Hacia fines del siglo XVIII, los padres de la constitución de Filadelfia y los ciudadanos revolucionarios de París fueron los precursores y protagonistas de una praxis inaudita que hasta entonces no se había visto en el mundo. Hoy, tras doscientos años de práctica constituyente, no sólo volvemos a recorrer un sendero harto transitado sino que lo hacemos con la convicción de que la cuestión constitucional no es la clave para los problemas que nos toca resolver.
Es más, el desafío no consiste en inventar lo nuevo, sino en mantener, bajo otro formato, las grandes conquistas del Estado-nación europeo, más allá de sus fronteras nacionales. Lo único nuevo es la entidad que habrá de surgir por esa vía. Se trata de conservar las condiciones de vida materiales, las oportunidades para la educación y el ocio, los espacios de configuración social que le dan valor de uso a la autonomía privada y de esta manera vuelven posible la participación democrática.
En virtud de la “materialización” de las garantías del estado de derecho de las que ya hablaba Max Weber, hoy el debate sobre el “futuro de Europa” depende menos de consideraciones jurídicas o iusfilosóficas que de los discursos altamente especializados y ampliamente entrelazados de los cientistas sociales y los economistas, sobre todo de los politólogos. Pero no deberíamos subestimar el peso simbólico del hecho de que ya se haya puesto en marcha el debate en torno de la Constitución. En tanto comunidad política, Europa no puede establecerse en la conciencia de sus ciudadanos únicamente bajo la forma del Euro. El tratado intergubernamental de Maastricht carece de fuerza para la condensación simbólica, una fuerza que sólo puede lograrse a través de un acto fundacional.

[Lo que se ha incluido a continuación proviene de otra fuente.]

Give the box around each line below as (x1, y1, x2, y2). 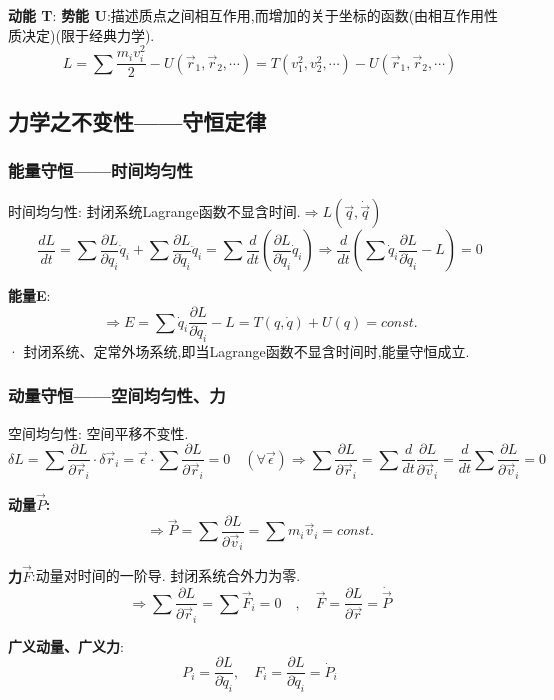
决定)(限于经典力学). (21, 24, 155, 45)
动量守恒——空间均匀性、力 (8, 383, 226, 408)
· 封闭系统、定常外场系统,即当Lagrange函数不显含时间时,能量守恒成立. (8, 340, 470, 361)
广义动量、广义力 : (8, 635, 124, 656)
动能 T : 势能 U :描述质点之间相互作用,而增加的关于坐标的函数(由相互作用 (8, 5, 485, 25)
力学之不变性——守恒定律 (8, 105, 267, 136)
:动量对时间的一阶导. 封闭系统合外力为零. (31, 565, 301, 586)
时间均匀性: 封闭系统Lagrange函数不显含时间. (8, 201, 301, 222)
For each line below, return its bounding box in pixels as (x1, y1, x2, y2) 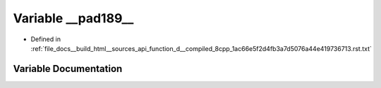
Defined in (30, 35, 61, 43)
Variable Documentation (13, 63, 123, 75)
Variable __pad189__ (13, 10, 134, 26)
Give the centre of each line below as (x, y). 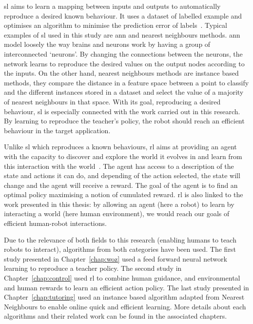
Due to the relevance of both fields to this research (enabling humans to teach (120, 239)
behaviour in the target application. (57, 130)
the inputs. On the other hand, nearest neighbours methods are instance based (121, 73)
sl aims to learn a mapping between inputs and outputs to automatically (112, 6)
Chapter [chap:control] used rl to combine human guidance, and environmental (122, 278)
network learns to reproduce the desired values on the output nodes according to (124, 63)
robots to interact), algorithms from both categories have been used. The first (120, 249)
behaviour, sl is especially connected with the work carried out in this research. (122, 111)
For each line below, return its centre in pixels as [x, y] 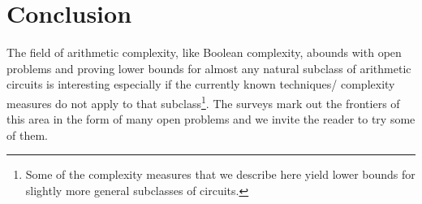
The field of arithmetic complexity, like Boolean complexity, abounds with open [204, 52]
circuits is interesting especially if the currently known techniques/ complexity [201, 84]
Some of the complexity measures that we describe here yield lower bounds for [220, 174]
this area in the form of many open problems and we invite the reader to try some [211, 119]
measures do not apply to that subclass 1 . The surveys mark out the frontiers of [203, 102]
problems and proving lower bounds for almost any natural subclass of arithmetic [209, 68]
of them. [27, 135]
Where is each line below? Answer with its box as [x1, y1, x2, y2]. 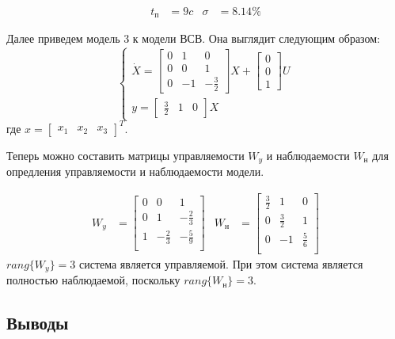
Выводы [6, 310, 69, 335]
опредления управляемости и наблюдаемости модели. [6, 163, 264, 180]
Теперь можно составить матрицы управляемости [6, 147, 245, 163]
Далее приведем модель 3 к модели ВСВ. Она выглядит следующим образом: [6, 30, 381, 47]
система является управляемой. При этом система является [78, 255, 363, 272]
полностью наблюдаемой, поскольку [6, 272, 180, 288]
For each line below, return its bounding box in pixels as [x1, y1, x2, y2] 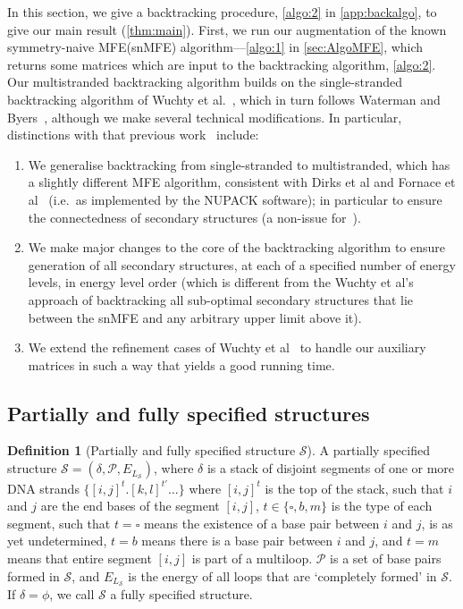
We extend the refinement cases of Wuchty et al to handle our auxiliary [28, 338, 426, 357]
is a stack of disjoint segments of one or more [206, 459, 455, 478]
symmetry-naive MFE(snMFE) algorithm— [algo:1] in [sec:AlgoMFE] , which [7, 38, 424, 56]
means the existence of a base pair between [143, 513, 380, 532]
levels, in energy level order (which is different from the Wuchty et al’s [28, 273, 414, 292]
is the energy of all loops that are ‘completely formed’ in [128, 566, 437, 585]
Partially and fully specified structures [7, 399, 370, 427]
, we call [49, 585, 95, 604]
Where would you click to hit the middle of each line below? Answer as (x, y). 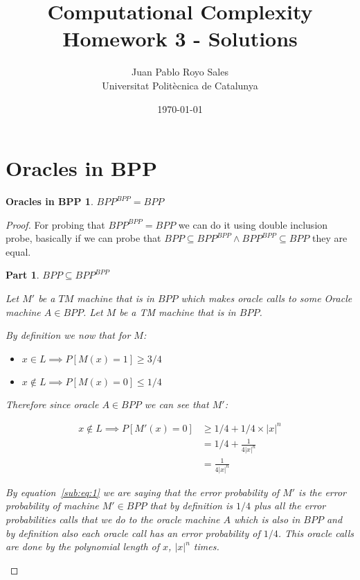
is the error (322, 492)
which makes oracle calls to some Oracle (267, 298)
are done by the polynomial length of (83, 546)
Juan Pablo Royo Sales (180, 72)
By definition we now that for (68, 335)
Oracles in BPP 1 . (49, 201)
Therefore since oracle (52, 404)
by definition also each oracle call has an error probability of (133, 533)
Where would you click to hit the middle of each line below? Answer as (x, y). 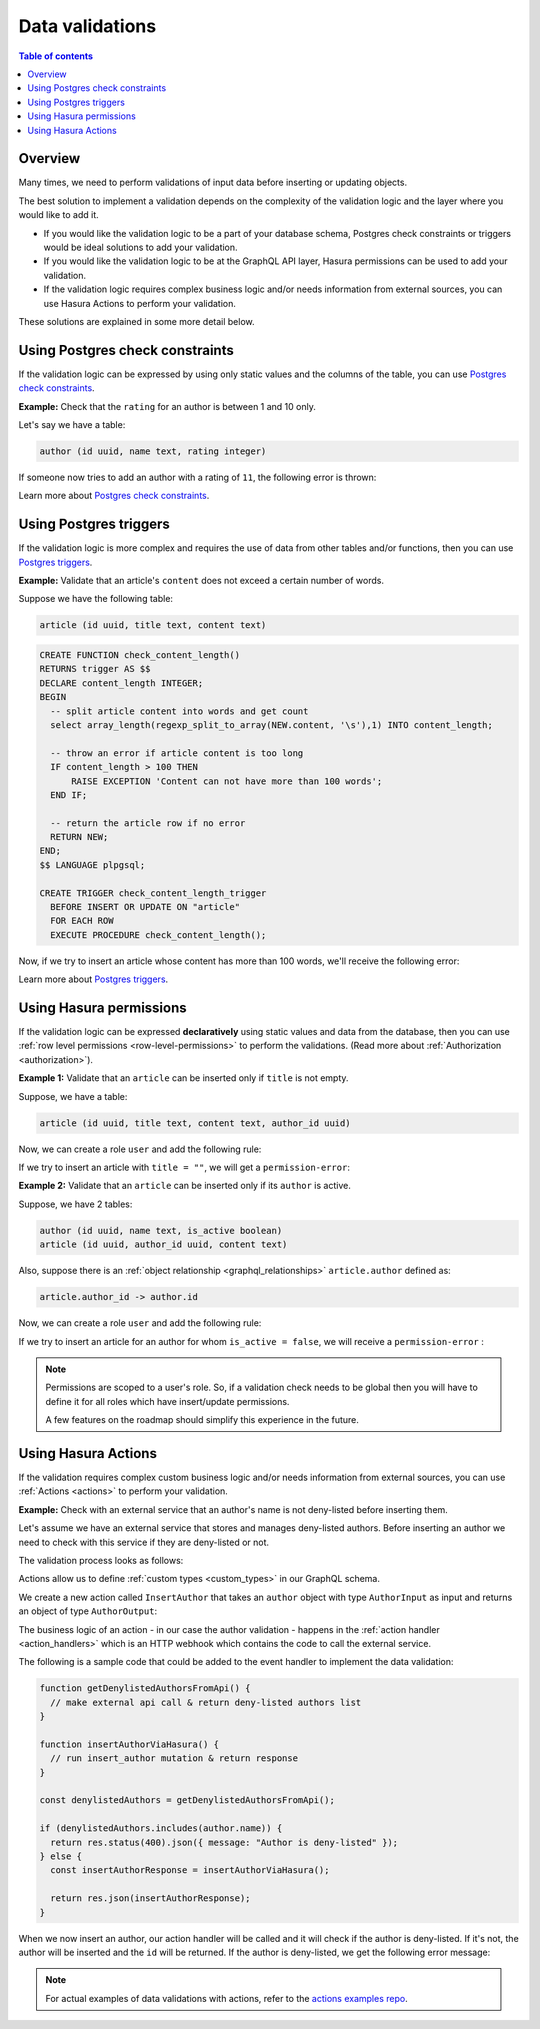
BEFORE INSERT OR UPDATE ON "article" (145, 907)
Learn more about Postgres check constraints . (114, 496)
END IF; (69, 794)
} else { (61, 1856)
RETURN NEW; (79, 837)
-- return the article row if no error (148, 823)
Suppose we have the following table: (96, 599)
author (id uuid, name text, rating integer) (153, 451)
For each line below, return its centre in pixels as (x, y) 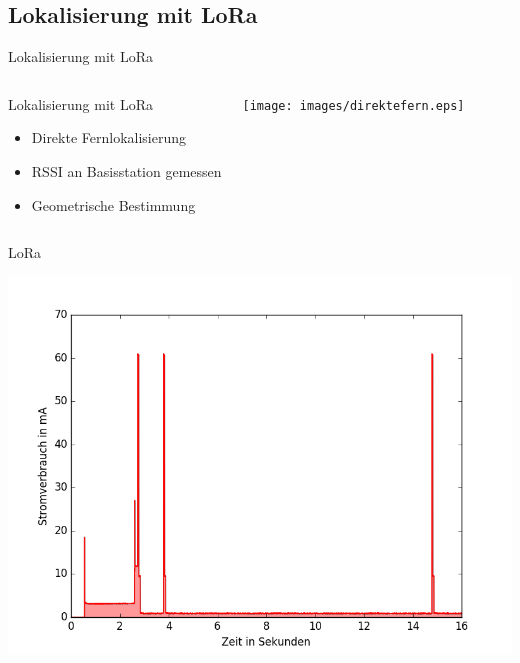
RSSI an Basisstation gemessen (126, 170)
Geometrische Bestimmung (113, 204)
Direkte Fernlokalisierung (109, 137)
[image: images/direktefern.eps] (353, 105)
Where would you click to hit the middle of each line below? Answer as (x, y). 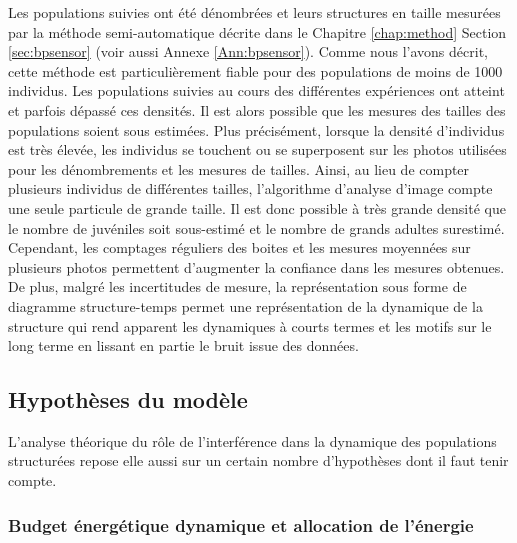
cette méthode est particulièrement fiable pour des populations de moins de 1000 (255, 70)
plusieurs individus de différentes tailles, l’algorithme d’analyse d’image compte (250, 188)
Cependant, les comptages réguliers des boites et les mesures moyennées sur (239, 247)
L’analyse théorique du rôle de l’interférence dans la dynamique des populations (252, 440)
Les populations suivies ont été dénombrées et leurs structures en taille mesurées (254, 12)
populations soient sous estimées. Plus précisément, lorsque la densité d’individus (256, 129)
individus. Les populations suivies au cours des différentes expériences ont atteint (256, 90)
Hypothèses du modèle (128, 399)
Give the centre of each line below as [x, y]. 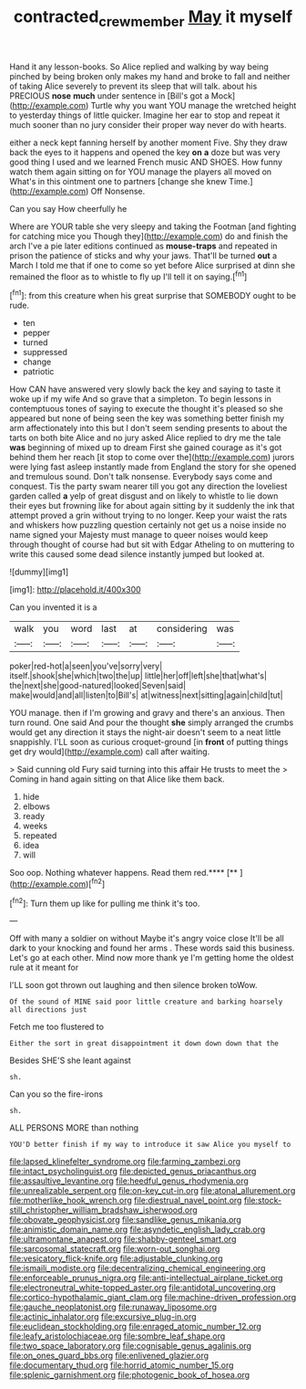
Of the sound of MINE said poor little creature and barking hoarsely [146, 1002]
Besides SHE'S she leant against [71, 1060]
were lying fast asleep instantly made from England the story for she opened [153, 467]
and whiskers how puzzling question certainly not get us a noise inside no [148, 525]
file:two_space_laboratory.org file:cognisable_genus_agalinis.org [131, 1346]
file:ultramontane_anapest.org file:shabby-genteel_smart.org [123, 1239]
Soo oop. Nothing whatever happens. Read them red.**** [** [124, 873]
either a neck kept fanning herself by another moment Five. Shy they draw [149, 142]
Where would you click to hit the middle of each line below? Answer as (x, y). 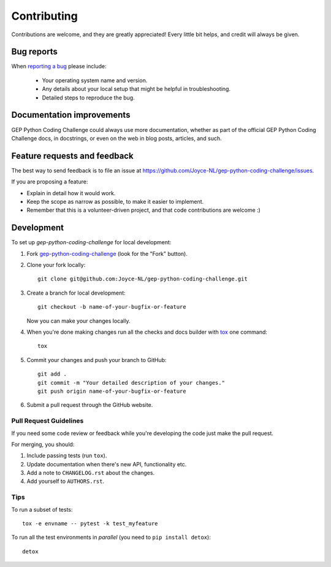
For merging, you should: (43, 444)
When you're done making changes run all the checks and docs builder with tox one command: (147, 332)
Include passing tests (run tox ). (67, 456)
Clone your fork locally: (56, 265)
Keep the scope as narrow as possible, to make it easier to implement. (115, 202)
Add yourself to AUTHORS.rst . (65, 481)
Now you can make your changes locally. (78, 321)
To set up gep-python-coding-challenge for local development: (91, 242)
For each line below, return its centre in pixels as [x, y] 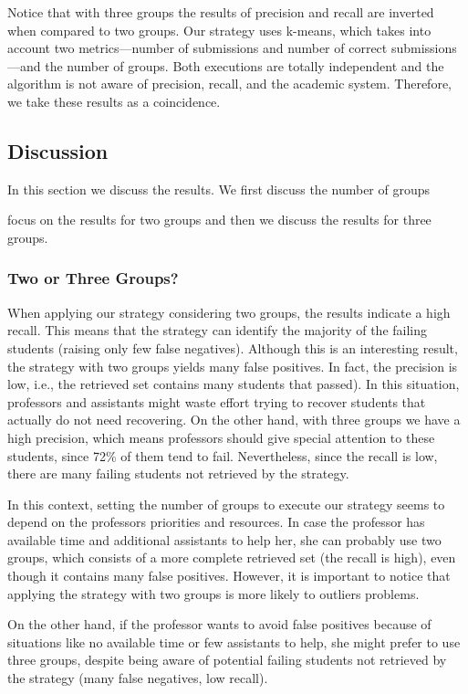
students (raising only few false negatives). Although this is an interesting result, [233, 347]
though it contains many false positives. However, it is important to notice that [229, 576]
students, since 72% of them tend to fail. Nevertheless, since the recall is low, [223, 455]
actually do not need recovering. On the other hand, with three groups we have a [234, 420]
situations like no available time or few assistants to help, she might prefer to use [234, 641]
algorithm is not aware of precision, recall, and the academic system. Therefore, [230, 84]
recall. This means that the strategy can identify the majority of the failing [218, 330]
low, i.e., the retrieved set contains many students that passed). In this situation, [234, 384]
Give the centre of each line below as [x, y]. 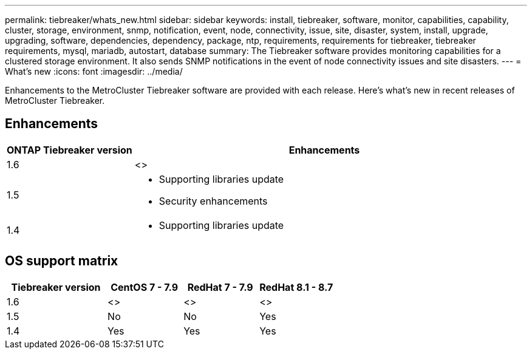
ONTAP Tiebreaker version [70, 150]
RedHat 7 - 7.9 [220, 287]
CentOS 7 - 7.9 [145, 287]
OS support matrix [62, 261]
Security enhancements [213, 201]
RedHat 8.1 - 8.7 [296, 287]
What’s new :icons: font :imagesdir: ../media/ [94, 71]
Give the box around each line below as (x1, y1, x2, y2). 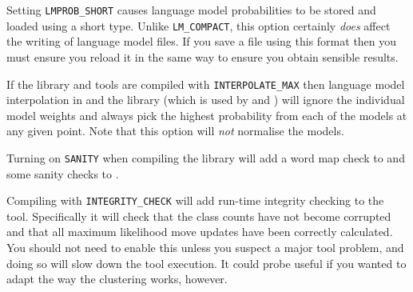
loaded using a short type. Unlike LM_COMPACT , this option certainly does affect (6, 17, 391, 34)
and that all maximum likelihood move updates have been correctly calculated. (6, 223, 393, 240)
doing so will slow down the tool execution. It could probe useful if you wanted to (6, 254, 407, 271)
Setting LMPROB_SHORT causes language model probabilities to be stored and (6, 2, 376, 18)
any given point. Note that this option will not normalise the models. (6, 122, 344, 139)
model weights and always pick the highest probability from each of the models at (6, 106, 407, 123)
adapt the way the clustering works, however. (6, 270, 228, 287)
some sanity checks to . (6, 165, 119, 182)
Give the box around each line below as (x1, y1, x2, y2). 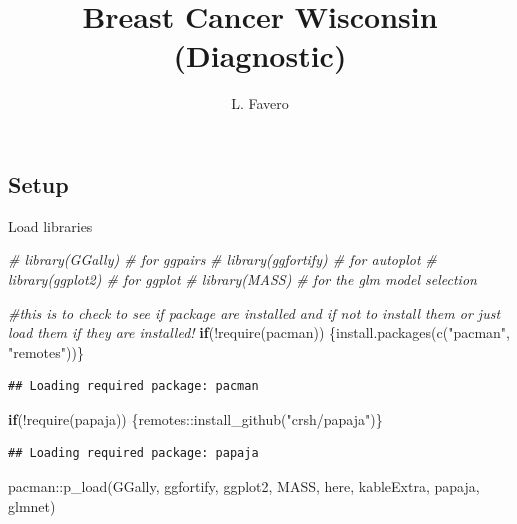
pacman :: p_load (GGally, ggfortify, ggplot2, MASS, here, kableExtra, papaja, (8, 476, 480, 497)
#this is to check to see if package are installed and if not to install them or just (8, 302, 501, 323)
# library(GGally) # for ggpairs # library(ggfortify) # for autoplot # (8, 249, 437, 270)
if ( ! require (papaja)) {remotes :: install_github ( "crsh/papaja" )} (8, 408, 383, 429)
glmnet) (8, 495, 56, 516)
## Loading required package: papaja (8, 446, 259, 461)
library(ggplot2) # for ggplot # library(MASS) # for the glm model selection (8, 268, 477, 289)
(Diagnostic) (173, 35, 347, 76)

Razones para una Constitución
Las expectativas económicas no alcanzan como motivo para movilizar a la población para que brinde apoyo político al proyecto lleno de riesgos de una unión que merezca ese nombre. Para movilizar hacen falta valores compartidos.
Ciertamente, la legitimidad de un régimen depende también de su eficiencia. Pero las innovaciones políticas, como la construcción de un Estado formado por estados-nación, requieren de la movilización política en pos de objetivos que interpelen no sólo los intereses, sino también los espíritus. Las constituciones nuevas siempre han sido respuestas históricas ante situaciones de crisis. Ahora bien, ¿cuáles son las crisis a las que se enfrentan las sociedades de Europa occidental, más bien prósperas y pacíficas?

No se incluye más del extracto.